治疗市场缺陷,最成熟的法案还是来自市场规制框架。因此,治理校外培训市场,在经验层面上向国外学习固然重要,但是,超越经验,在理解市场缺陷的基础上,学习多种类型非典型市场,如二手车市场、香烟市场、奢侈品市场、排污权交易等,这些市场规制的理念、路径、方法以及实践案例,可以成为“补习”治理的出发点。


在科学性普遍被认可的医学领域,确定温和的治疗目标尚且困难,对于动辄要“用猛药”“出狠招”的社会政策领域,确定温和的治理目标更加面临来自方方面面的压力。于是,在短期采用“急刹车”的方式也具有较强的合理性,一些“雷霆”手段带来的过高行政成本和民众的心理成本,也可以理解和接受。然而,“补习市场”终究是个市场,从中长期看,确定治疗方案最终要建立在对市场机制的理解上,在治疗病症的同时,要培育社会规制政策的逻辑理性和技术理性,将沟通和“安慰剂”作为政策工具以降低焦虑。

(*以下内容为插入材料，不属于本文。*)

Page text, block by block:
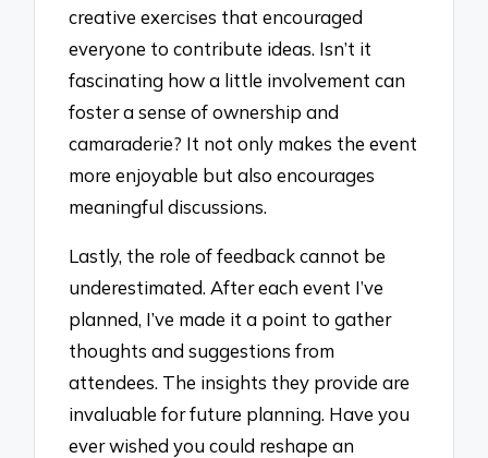
creative exercises that encouraged
everyone to contribute ideas. Isn’t it
fascinating how a little involvement can
foster a sense of ownership and
camaraderie? It not only makes the event
more enjoyable but also encourages
meaningful discussions.
Lastly, the role of feedback cannot be
underestimated. After each event I’ve
planned, I’ve made it a point to gather
thoughts and suggestions from
attendees. The insights they provide are
invaluable for future planning. Have you
ever wished you could reshape an
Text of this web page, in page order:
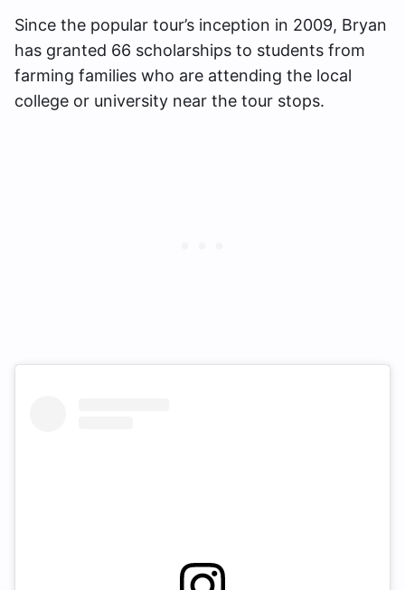
Since the popular tour’s inception in 2009, Bryan
has granted 66 scholarships to students from
farming families who are attending the local
college or university near the tour stops.
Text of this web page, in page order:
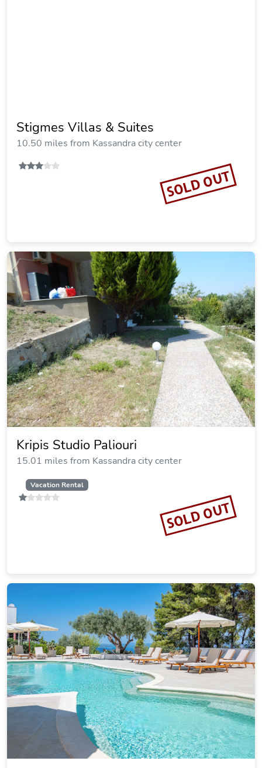
Villa D'Oro - Luxury Villas & Suites
SOLD OUT
Stigmes Villas & Suites
10.50 miles from Kassandra city center
SOLD OUT
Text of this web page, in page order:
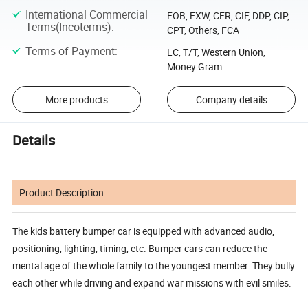
International Commercial
Terms(Incoterms):
FOB, EXW, CFR, CIF, DDP, CIP,
CPT, Others, FCA
Terms of Payment:
LC, T/T, Western Union,
Money Gram
More products Company details
Details
Product Description
The kids battery bumper car is equipped with advanced audio,
positioning, lighting, timing, etc. Bumper cars can reduce the
mental age of the whole family to the youngest member. They bully
each other while driving and expand war missions with evil smiles.
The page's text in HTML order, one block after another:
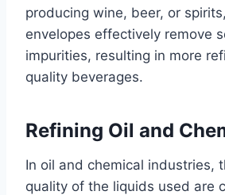
producing wine, beer, or
envelopes effectively remove
impurities, resulting in more
quality beverages.
Refining Oil and
In oil and chemical industries,
quality of the liquids used are
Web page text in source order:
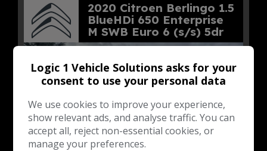
2020 Citroen Berlingo 1.5
BlueHDi 650 Enterprise
M SWB Euro 6 (s/s) 5dr
Logic 1 Vehicle Solutions asks for your
consent to use your personal data
We use cookies to improve your experience,
show relevant ads, and analyse traffic. You can
accept all, reject non-essential cookies, or
manage your preferences.
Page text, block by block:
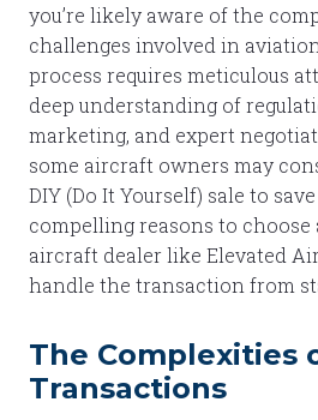
you’re likely aware of the
challenges involved in
process requires meticulous
deep understanding of
marketing, and expert
some aircraft owners may
DIY (Do It Yourself) sale to
compelling reasons to choose
aircraft dealer like Elevated
handle the transaction from
The Complexities
Transactions
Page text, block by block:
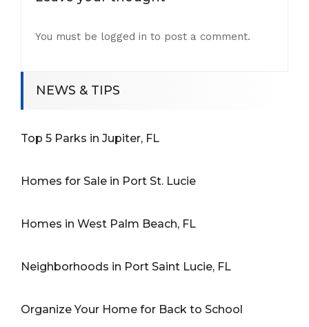
You must be logged in to post a comment.
NEWS & TIPS
Top 5 Parks in Jupiter, FL
Homes for Sale in Port St. Lucie
Homes in West Palm Beach, FL
Neighborhoods in Port Saint Lucie, FL
Organize Your Home for Back to School
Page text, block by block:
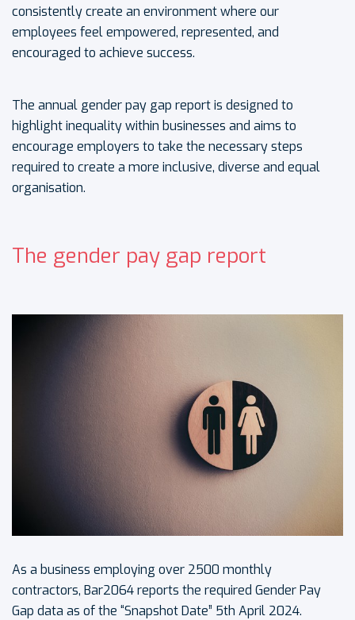
consistently create an environment where our
employees feel empowered, represented, and
encouraged to achieve success.
The annual gender pay gap report is designed to
highlight inequality within businesses and aims to
encourage employers to take the necessary steps
required to create a more inclusive, diverse and equal
organisation.
The gender pay gap report
As a business employing over 2500 monthly
contractors, Bar2064 reports the required Gender Pay
Gap data as of the “Snapshot Date” 5th April 2024.

家长补习的“热情”恐怕还会持续一段时间,政策制定者在进行权威发布的同时,学习一点儿社会沟通,这需要行政方式面对转型挑战。与此同时,寻找合适的“安慰剂”减缓家长焦虑,如:暂缓发布高中普职1:1招生限制,不去放大家长对于孩子中考后进入职业高中的恐惧;将职业教育体现在课程供给上,弱化普通高中和职业高中之间清晰的界限。要求高中学校按照普通和职业的课程类型提供必修、选修模块,加入更多的职业类课程学习,真正让兴趣引导学生未来的职业选择,让职业思想进入所有人的理念中,而不是单纯将成绩作为分流标准。


在规制框架下设计政策工具包


非理性行为、垄断地位、外部性是多样化的市场给人类提出的挑战,围绕这些问题,人类开始了多样化的市场治理行为。“规制”就是政府针对市场的外部性、不完全信息,纠正市场弊病,维护市场秩序的手段,是一只“看得见的手”。一些著名的经济学家,如德姆塞茨、施蒂格勒、梯诺尔、拉丰,在不同时期推动规制经济学从旧走向新,在社会性规制、金融规制、全球化等背景下,推动规制经济理论不断进步,并不断丰富规制实践案例。


在治理课后补习市场的方案中,短期内采用行政监管方式,是激励地方政府采取措施,让补习市场“降温”的有效手段,尽管在这个过程中,一些执法部门也存在依据本能反应、直觉判断、道德判断而采取措施的行为,但这是启动治理过程无法避免的阶段。然而,在中长期,治理市场缺陷还是要处理好政府、市场、公众之间的关系,在规制的框架下,完善法律、合同、行为、信息等多种手段,设计系统的、多主体的规制治理。“规制工具包”不是单一工具,它包含了信息规制、价格规制、标准和门槛规制、质量规制等多个工具。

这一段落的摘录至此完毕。